[Start of Attachment]

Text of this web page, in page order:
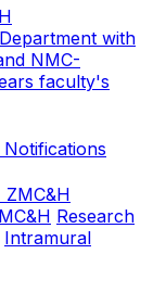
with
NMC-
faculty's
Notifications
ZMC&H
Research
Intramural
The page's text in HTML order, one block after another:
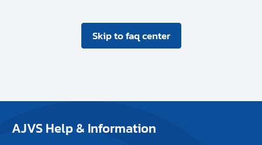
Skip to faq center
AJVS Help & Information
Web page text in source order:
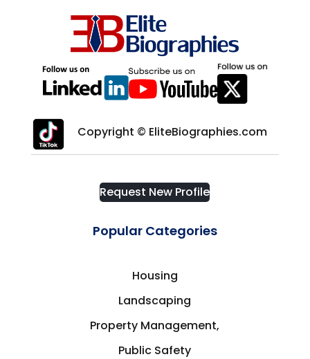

[End of Attachment]
[Start of Attachment]

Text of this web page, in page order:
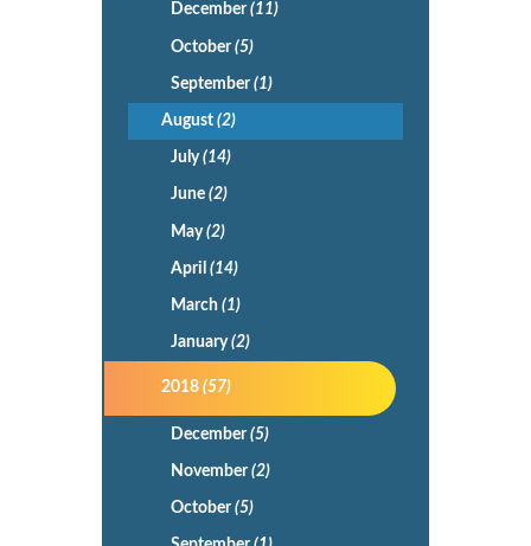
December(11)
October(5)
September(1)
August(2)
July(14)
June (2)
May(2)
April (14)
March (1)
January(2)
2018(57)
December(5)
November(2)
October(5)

[End of Attachment]

Transcribe the lines above exactly, beginning at the one with "The page's text" and ending at the one with "Web page text". Include both; exclude the pictures.

Response area ::
The page's text in HTML order, one block after another:
Skip to faq center
AJVS Help & Information
Web page text in source order:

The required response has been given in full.